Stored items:

——————

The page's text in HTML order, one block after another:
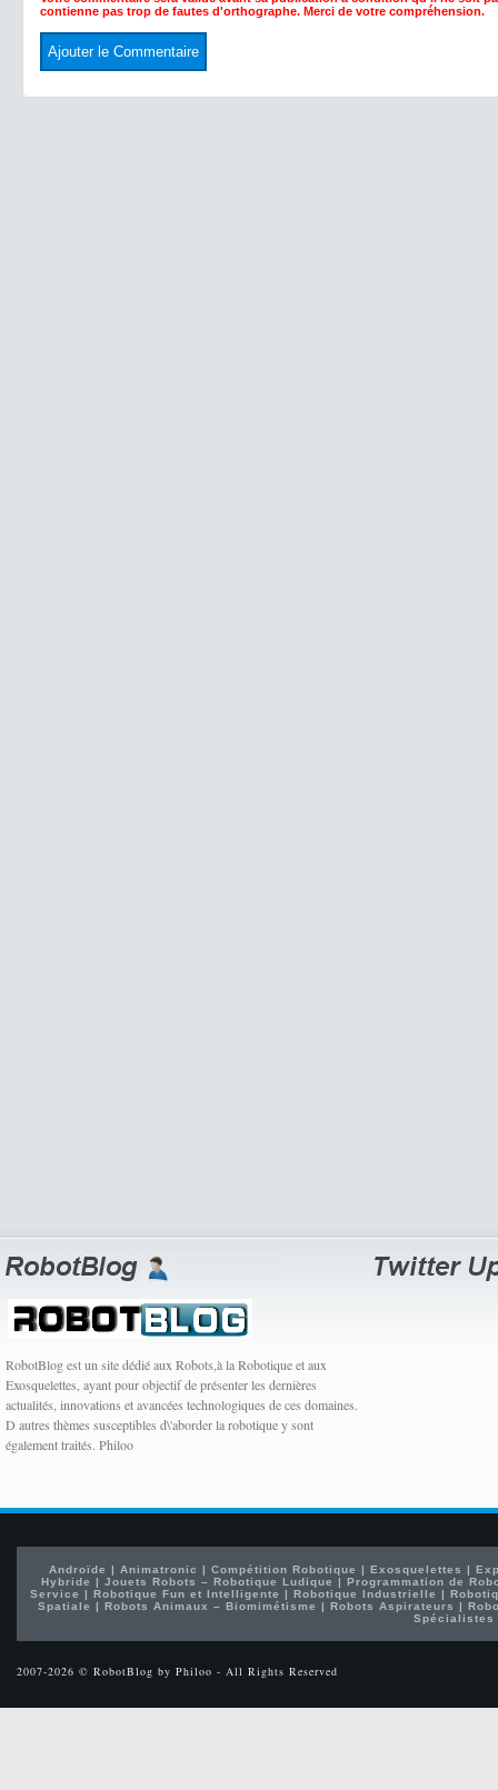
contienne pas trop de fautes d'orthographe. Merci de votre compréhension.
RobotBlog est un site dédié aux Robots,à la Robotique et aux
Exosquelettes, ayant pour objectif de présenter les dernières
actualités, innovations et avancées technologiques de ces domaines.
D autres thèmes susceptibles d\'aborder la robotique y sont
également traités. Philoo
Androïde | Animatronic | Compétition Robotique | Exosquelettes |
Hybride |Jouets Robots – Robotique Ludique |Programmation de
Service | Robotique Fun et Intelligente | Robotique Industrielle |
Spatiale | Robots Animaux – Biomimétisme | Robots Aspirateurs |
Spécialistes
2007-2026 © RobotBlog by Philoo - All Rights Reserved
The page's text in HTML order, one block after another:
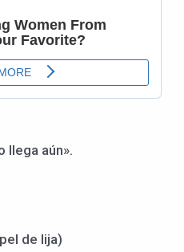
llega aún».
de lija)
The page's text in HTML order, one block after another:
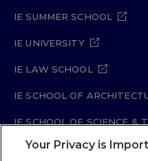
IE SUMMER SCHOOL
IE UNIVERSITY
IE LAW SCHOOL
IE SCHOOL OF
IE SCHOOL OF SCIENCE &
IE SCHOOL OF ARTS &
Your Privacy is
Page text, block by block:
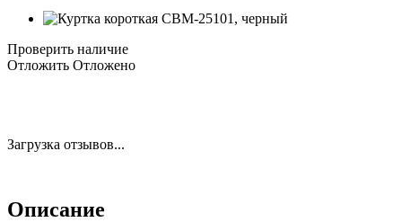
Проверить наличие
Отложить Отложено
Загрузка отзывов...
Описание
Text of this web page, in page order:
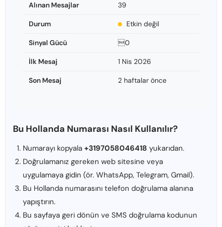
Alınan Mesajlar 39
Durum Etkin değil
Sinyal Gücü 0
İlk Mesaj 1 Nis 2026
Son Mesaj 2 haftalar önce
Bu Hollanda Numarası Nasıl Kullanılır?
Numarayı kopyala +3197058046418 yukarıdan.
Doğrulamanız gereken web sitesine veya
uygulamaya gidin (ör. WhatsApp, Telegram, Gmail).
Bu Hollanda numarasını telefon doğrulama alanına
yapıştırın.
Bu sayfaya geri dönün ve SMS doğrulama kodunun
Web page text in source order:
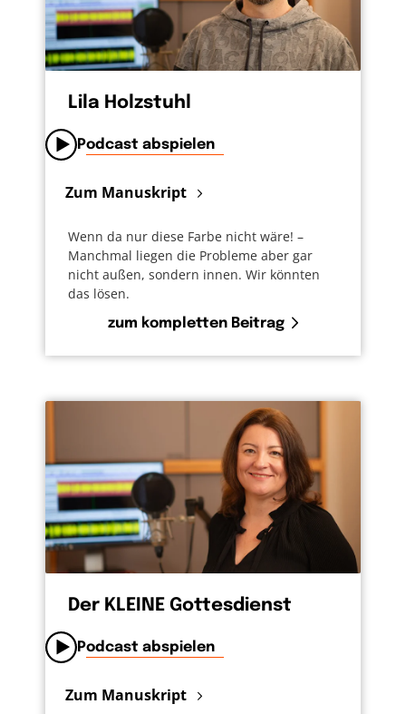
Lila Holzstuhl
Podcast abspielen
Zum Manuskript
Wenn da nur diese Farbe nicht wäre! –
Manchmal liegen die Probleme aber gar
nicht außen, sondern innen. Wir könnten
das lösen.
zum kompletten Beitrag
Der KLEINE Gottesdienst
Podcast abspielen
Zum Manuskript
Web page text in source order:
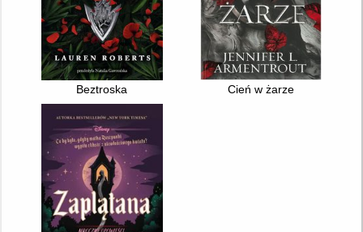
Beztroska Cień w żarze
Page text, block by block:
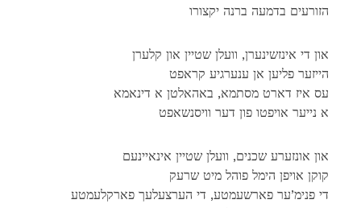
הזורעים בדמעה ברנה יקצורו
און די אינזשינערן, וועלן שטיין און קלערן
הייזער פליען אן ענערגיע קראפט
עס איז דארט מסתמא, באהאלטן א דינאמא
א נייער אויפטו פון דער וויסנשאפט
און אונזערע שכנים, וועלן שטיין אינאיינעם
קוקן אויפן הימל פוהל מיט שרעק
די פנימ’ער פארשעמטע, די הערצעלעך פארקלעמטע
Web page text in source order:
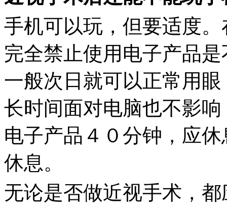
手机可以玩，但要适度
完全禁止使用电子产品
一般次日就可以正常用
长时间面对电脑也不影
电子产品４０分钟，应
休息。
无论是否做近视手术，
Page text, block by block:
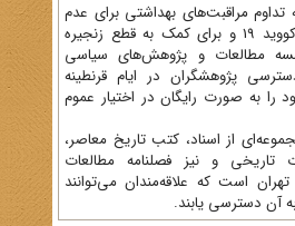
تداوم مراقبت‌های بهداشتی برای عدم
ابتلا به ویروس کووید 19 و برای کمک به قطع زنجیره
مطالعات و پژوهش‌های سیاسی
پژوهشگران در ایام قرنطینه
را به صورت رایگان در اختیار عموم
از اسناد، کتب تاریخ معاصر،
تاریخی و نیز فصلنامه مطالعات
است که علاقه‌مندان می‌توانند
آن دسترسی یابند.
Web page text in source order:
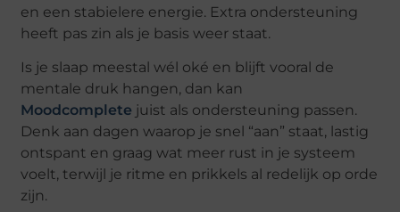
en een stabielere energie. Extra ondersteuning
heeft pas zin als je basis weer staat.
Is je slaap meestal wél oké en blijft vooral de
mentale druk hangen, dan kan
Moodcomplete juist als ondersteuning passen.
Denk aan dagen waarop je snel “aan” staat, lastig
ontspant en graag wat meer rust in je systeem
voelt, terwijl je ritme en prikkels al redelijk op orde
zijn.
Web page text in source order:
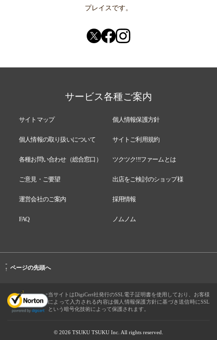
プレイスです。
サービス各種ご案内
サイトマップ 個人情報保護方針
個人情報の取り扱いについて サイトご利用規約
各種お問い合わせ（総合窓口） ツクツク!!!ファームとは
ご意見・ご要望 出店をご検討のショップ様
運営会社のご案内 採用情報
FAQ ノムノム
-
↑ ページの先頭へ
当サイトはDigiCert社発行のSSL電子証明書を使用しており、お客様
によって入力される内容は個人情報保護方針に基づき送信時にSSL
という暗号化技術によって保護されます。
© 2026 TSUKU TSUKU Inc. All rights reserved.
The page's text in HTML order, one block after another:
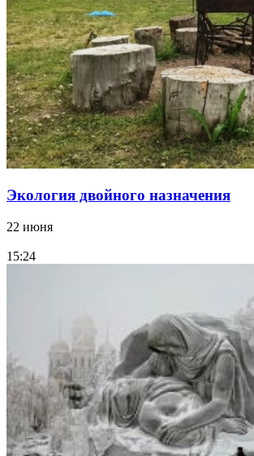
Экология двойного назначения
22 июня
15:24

——————

◆ **Aim of the task**
List each line of the entries that holds the string "ondersteuning".

◆ **Solution for this exercise**
en een stabielere energie. Extra ondersteuning
Moodcomplete juist als ondersteuning passen.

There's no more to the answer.